The Supreme Court properly denied the mother's cross motion to vacate the order of protection. Although Penal Law § 240.30(1) could not serve as the basis for the order of protection, as that statute has been struck down by the Court of Appeals as unconstitutionally vague and overbroad (see
People v. Golb, 23 N.Y.3d 455, 991 N.Y.S.2d 792, 15 N.E.3d 805 ; Matter of Arnold v. Arnold, 119 A.D.3d 938, 989 N.Y.S.2d 879 ), the court properly found that the proof adduced at the hearing also established that the mother committed the family offense of harassment in the second degree (see Matter of Maureen H. v. Bryon I., 140 A.D.3d 1408, 1410, 34 N.Y.S.3d 253 ). The evidence demonstrated that the mother, with the intent to harass, annoy, or alarm the father, engaged in a course of conduct which alarmed and seriously annoyed the father, and which served no legitimate purpose (see Family Ct. Act § 812[1] ; Penal Law § 240.26[3] ; see also Matter of Frimer v.
Frimer, 143 A.D.3d 895, 896, 39 N.Y.S.3d 226 ; Matter of Pochat v. Pochat, 125 A.D.3d 660, 661–662, 3 N.Y.S.3d 112 ). Accordingly, there is no basis to disturb the order of protection.

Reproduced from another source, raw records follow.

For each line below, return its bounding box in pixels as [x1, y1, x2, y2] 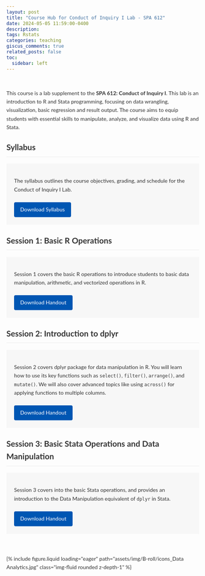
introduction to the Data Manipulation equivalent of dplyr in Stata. [14, 495, 171, 502]
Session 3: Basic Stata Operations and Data [6, 438, 160, 449]
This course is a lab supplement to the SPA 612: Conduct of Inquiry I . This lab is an [6, 89, 199, 97]
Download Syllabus [20, 206, 65, 213]
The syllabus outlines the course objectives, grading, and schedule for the [14, 177, 185, 184]
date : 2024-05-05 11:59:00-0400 [6, 20, 89, 26]
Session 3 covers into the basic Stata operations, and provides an [14, 486, 165, 493]
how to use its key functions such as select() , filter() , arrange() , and [14, 372, 185, 380]
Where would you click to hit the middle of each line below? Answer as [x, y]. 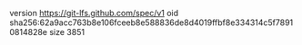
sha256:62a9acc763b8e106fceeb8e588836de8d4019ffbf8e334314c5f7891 [151, 22]
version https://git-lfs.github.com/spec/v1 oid [94, 13]
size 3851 [67, 32]
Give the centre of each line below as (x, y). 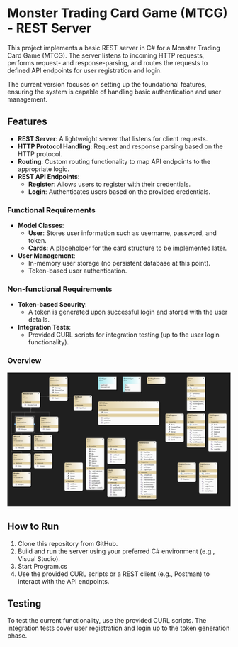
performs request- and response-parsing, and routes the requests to (108, 62)
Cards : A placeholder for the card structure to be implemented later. (127, 248)
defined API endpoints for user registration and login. (85, 70)
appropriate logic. (43, 169)
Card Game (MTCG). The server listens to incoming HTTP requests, (106, 55)
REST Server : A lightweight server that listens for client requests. (113, 138)
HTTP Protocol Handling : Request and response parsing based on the (120, 146)
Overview (24, 361)
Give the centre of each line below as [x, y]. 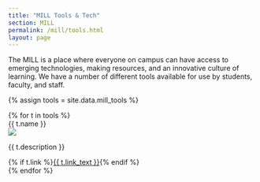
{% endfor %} [31, 171]
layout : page [30, 37]
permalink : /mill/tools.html [56, 30]
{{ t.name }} [27, 124]
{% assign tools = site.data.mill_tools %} [74, 100]
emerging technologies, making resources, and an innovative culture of [124, 69]
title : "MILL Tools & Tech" [54, 15]
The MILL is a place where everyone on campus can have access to [119, 60]
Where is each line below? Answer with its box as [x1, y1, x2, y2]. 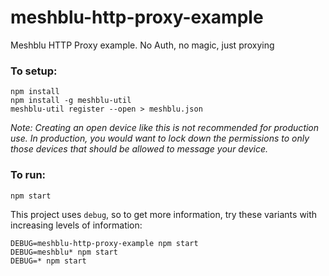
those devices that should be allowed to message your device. [10, 143, 269, 155]
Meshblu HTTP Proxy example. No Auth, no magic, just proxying [10, 39, 275, 51]
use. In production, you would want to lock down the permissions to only [10, 132, 310, 145]
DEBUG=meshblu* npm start [10, 247, 118, 257]
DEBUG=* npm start [10, 256, 87, 266]
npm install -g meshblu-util [10, 96, 132, 106]
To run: [10, 168, 47, 182]
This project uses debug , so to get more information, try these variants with [10, 208, 318, 220]
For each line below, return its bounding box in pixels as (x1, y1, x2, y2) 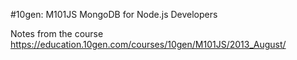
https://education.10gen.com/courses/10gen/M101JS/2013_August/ (10, 39, 287, 50)
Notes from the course (10, 28, 104, 39)
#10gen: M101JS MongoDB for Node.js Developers (10, 9, 218, 20)
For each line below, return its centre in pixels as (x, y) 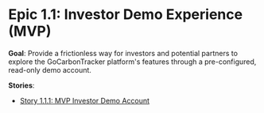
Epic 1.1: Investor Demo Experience (126, 15)
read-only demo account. (50, 70)
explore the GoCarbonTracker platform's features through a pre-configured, (132, 62)
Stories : (21, 85)
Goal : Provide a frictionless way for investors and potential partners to (123, 53)
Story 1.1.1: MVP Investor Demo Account (84, 100)
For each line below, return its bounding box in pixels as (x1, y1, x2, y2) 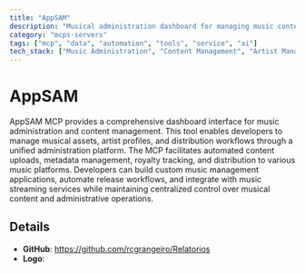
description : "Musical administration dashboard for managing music (9, 22, 274, 31)
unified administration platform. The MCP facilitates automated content (9, 145, 275, 156)
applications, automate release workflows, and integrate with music (9, 174, 262, 185)
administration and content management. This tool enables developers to (9, 126, 283, 137)
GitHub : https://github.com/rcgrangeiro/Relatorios (22, 243, 211, 254)
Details (9, 219, 50, 235)
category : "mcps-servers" (9, 30, 107, 39)
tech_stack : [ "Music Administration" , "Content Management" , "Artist (9, 47, 279, 56)
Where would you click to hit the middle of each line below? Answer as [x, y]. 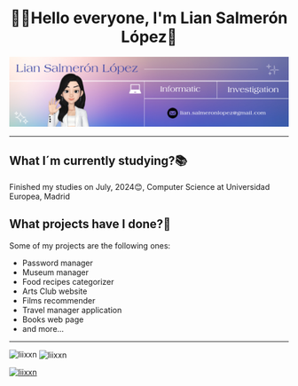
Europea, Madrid [40, 196]
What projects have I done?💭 [90, 224]
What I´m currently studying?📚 [98, 161]
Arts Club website [55, 291]
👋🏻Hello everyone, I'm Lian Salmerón [149, 18]
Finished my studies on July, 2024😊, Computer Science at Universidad [140, 186]
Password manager [57, 263]
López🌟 [149, 37]
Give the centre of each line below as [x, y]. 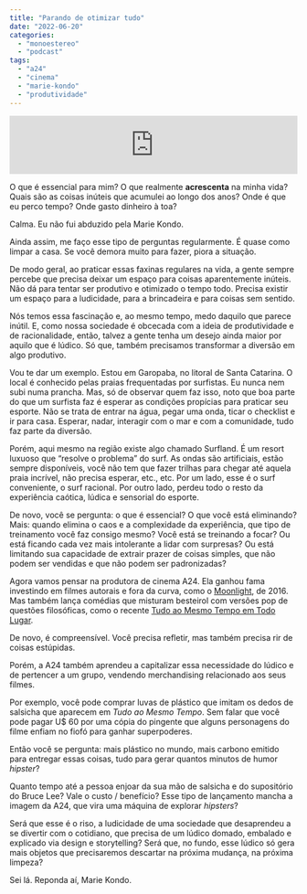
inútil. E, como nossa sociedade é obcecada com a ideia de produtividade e [152, 325]
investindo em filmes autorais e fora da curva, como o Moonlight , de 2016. [149, 591]
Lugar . [21, 620]
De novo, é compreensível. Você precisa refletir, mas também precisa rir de [151, 637]
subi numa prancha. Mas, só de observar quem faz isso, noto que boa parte [152, 392]
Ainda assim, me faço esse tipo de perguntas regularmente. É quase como [150, 241]
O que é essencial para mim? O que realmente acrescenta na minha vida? [149, 186]
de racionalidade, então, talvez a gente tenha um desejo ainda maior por [146, 335]
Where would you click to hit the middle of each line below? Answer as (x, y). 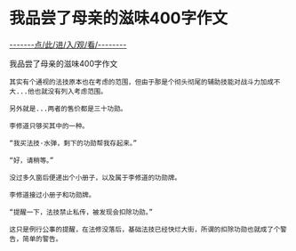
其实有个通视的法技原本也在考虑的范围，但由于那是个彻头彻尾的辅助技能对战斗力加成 (141, 82)
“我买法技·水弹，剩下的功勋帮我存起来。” (73, 143)
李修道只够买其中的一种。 (49, 125)
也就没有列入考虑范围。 (71, 91)
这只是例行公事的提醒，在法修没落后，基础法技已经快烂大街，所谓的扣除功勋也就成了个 (145, 229)
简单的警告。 (42, 239)
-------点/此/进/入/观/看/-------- (68, 45)
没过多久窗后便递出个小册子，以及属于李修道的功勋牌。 (96, 178)
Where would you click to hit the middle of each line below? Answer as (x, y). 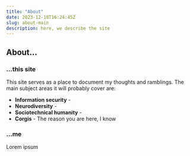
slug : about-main (28, 23)
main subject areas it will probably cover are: (61, 88)
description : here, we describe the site (58, 28)
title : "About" (25, 12)
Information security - (43, 100)
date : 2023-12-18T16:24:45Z (41, 17)
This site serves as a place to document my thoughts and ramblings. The (95, 82)
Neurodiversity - (36, 106)
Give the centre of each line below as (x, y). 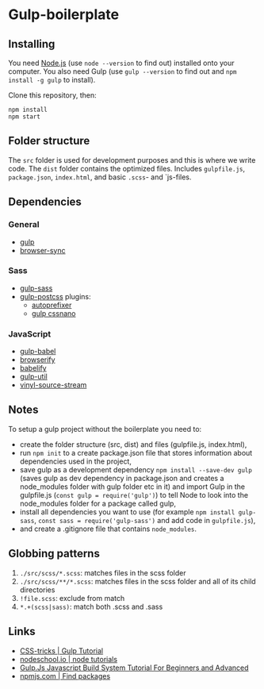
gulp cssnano (54, 313)
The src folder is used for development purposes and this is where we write (132, 160)
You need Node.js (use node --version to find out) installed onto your (122, 63)
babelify (33, 368)
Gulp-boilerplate (64, 15)
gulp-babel (38, 352)
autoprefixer (52, 305)
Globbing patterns (54, 554)

Moreover, as the mother admitted that she sent a text message to the father in violation of the order of protection, the Supreme Court properly found her to be in contempt (see Matter of Lapham v. Osik, 83 A.D.3d 941, 920 N.Y.S.2d 706 ; Matter of People v. Hooks, 64 A.D.3d 1075, 1076, 883 N.Y.S.2d 378 ; Matter of Rubackin v. Rubackin, 62 A.D.3d 11, 22, 875 N.Y.S.2d 90 ; Matter of Garbitelli v. Broyles, 257 A.D.2d 621, 684 N.Y.S.2d 292 ).
Finally, the Supreme Court providently exercised its discretion in awarding attorneys' fees to the father (see Domestic Relations Law § 238 ; Pelgrim v. Pelgrim, 127 A.D.3d 710, 714, 7 N.Y.S.3d 305 ).